▸ **Work order**:
Return every line of the records below verbatim, with no pictures in the copy.

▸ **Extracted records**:
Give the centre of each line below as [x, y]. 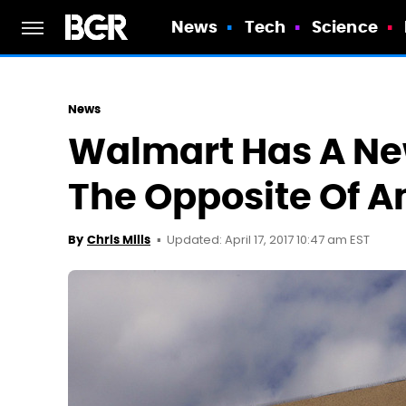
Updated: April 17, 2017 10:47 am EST [268, 241]
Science [345, 27]
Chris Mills [119, 240]
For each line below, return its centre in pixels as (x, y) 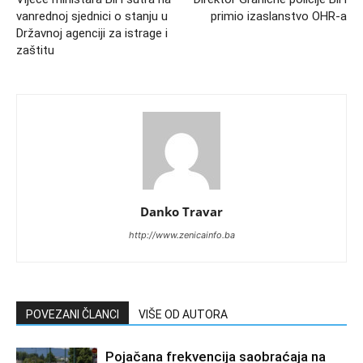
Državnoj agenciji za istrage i (92, 33)
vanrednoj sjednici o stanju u (92, 16)
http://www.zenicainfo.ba (181, 235)
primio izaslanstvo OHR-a (279, 16)
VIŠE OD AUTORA (183, 314)
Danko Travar (181, 211)
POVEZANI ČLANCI (73, 314)
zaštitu (35, 50)
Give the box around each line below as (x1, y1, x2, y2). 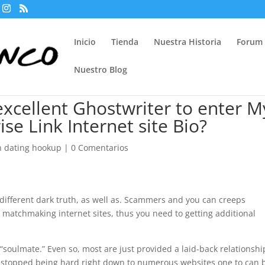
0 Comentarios (71, 142, 129, 153)
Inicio (74, 36, 96, 47)
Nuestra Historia (154, 36, 222, 47)
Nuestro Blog (74, 64, 128, 75)
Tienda (111, 36, 139, 47)
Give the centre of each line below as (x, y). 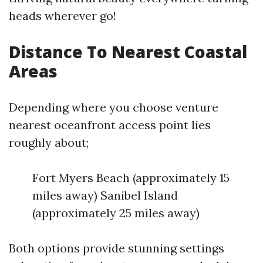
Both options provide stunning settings (117, 248)
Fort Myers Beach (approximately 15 (131, 178)
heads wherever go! (63, 16)
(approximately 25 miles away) (116, 213)
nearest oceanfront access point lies (110, 125)
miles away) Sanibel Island (105, 195)
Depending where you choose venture (114, 107)
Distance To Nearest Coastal (128, 52)
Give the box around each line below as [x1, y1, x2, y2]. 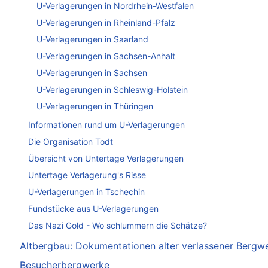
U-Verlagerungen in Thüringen [36, 100, 153, 111]
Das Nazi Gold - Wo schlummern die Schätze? [28, 220, 207, 231]
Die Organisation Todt [28, 136, 113, 147]
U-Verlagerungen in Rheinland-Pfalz [36, 17, 175, 28]
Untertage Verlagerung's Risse [28, 170, 146, 181]
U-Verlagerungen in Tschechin [28, 187, 145, 197]
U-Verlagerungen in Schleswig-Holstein [36, 84, 188, 95]
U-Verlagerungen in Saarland [36, 33, 148, 44]
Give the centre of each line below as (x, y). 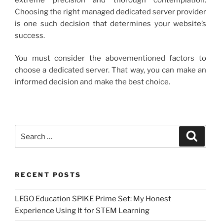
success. (30, 35)
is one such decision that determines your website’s (110, 23)
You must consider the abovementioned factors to (110, 58)
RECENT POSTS (48, 175)
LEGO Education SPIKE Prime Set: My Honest (93, 199)
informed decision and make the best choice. (92, 82)
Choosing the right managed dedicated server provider (110, 12)
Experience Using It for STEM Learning (82, 211)
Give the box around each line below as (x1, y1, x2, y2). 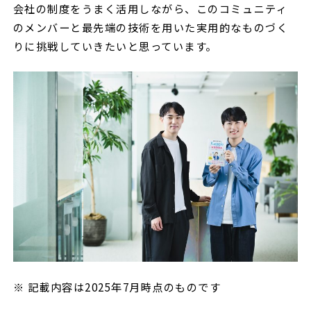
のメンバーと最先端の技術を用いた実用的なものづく (12, 19, 289, 35)
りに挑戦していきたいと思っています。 (12, 38, 221, 54)
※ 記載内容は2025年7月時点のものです (12, 279, 221, 295)
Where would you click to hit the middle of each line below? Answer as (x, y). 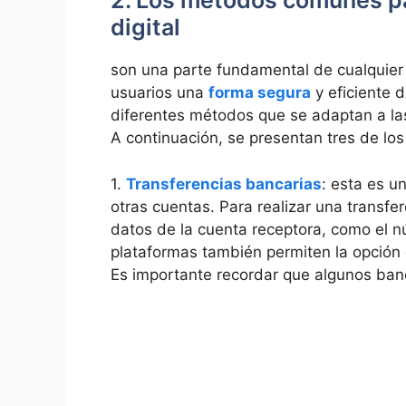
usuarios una (159, 92)
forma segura (260, 92)
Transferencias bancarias (224, 184)
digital (145, 27)
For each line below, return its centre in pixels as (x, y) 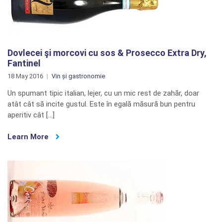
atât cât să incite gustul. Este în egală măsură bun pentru (101, 104)
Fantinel (24, 63)
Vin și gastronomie (78, 76)
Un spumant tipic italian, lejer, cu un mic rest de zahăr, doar (103, 93)
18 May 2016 (25, 76)
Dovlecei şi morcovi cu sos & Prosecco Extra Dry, (107, 53)
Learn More (29, 137)
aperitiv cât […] (31, 115)
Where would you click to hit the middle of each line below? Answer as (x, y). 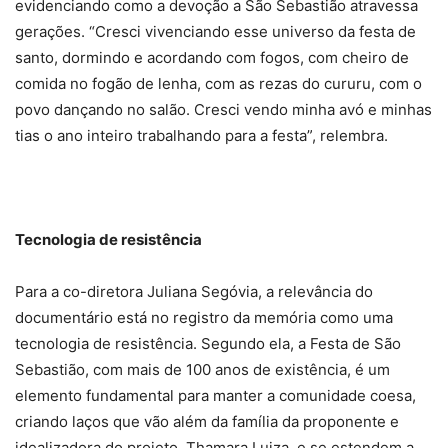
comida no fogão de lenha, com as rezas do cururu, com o (218, 83)
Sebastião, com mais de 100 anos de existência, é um (202, 369)
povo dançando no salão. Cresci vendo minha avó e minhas (223, 109)
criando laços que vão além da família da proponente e (207, 421)
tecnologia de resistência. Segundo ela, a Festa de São (208, 343)
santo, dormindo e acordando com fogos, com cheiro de (212, 57)
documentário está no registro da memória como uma (204, 317)
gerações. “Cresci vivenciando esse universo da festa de (215, 31)

▸ **Answer space**:
Give the centre of each line below as [x, y]. 
Updated: April 17, 2017 10:47 am EST [268, 241]
Science [345, 27]
Chris Mills [119, 240]
For each line below, return its centre in pixels as (x, y) 
Državnoj agenciji za istrage i (92, 33)
vanrednoj sjednici o stanju u (92, 16)
http://www.zenicainfo.ba (181, 235)
primio izaslanstvo OHR-a (279, 16)
VIŠE OD AUTORA (183, 314)
Danko Travar (181, 211)
POVEZANI ČLANCI (73, 314)
zaštitu (35, 50)
Give the box around each line below as (x1, y1, x2, y2). 
0 Comentarios (71, 142, 129, 153)
Inicio (74, 36, 96, 47)
Nuestra Historia (154, 36, 222, 47)
Nuestro Blog (74, 64, 128, 75)
Tienda (111, 36, 139, 47)
Give the centre of each line below as (x, y). 
Both options provide stunning settings (117, 248)
Fort Myers Beach (approximately 15 (131, 178)
heads wherever go! (63, 16)
(approximately 25 miles away) (116, 213)
nearest oceanfront access point lies (110, 125)
miles away) Sanibel Island (105, 195)
Depending where you choose venture (114, 107)
Distance To Nearest Coastal (128, 52)
Give the box around each line below as [x1, y1, x2, y2]. 
U-Verlagerungen in Thüringen [36, 100, 153, 111]
Das Nazi Gold - Wo schlummern die Schätze? [28, 220, 207, 231]
Die Organisation Todt [28, 136, 113, 147]
U-Verlagerungen in Rheinland-Pfalz [36, 17, 175, 28]
Untertage Verlagerung's Risse [28, 170, 146, 181]
U-Verlagerungen in Tschechin [28, 187, 145, 197]
U-Verlagerungen in Schleswig-Holstein [36, 84, 188, 95]
U-Verlagerungen in Saarland [36, 33, 148, 44]
Give the centre of each line below as (x, y). 
success. (30, 35)
is one such decision that determines your website’s (110, 23)
You must consider the abovementioned factors to (110, 58)
RECENT POSTS (48, 175)
LEGO Education SPIKE Prime Set: My Honest (93, 199)
informed decision and make the best choice. (92, 82)
Choosing the right managed dedicated server provider (110, 12)
Experience Using It for STEM Learning (82, 211)
Give the box around each line below as (x1, y1, x2, y2). 
のメンバーと最先端の技術を用いた実用的なものづく (12, 19, 289, 35)
りに挑戦していきたいと思っています。 (12, 38, 221, 54)
※ 記載内容は2025年7月時点のものです (12, 279, 221, 295)
Where would you click to hit the middle of each line below? Answer as (x, y). 
usuarios una (159, 92)
forma segura (260, 92)
Transferencias bancarias (224, 184)
digital (145, 27)
For each line below, return its centre in pixels as (x, y) 
atât cât să incite gustul. Este în egală măsură bun pentru (101, 104)
Fantinel (24, 63)
Vin și gastronomie (78, 76)
Un spumant tipic italian, lejer, cu un mic rest de zahăr, doar (103, 93)
18 May 2016 (25, 76)
Dovlecei şi morcovi cu sos & Prosecco Extra Dry, (107, 53)
Learn More (29, 137)
aperitiv cât […] (31, 115)
Where would you click to hit the middle of each line below? Answer as (x, y). 
comida no fogão de lenha, com as rezas do cururu, com o (218, 83)
Sebastião, com mais de 100 anos de existência, é um (202, 369)
povo dançando no salão. Cresci vendo minha avó e minhas (223, 109)
criando laços que vão além da família da proponente e (207, 421)
tecnologia de resistência. Segundo ela, a Festa de São (208, 343)
santo, dormindo e acordando com fogos, com cheiro de (212, 57)
documentário está no registro da memória como uma (204, 317)
gerações. “Cresci vivenciando esse universo da festa de (215, 31)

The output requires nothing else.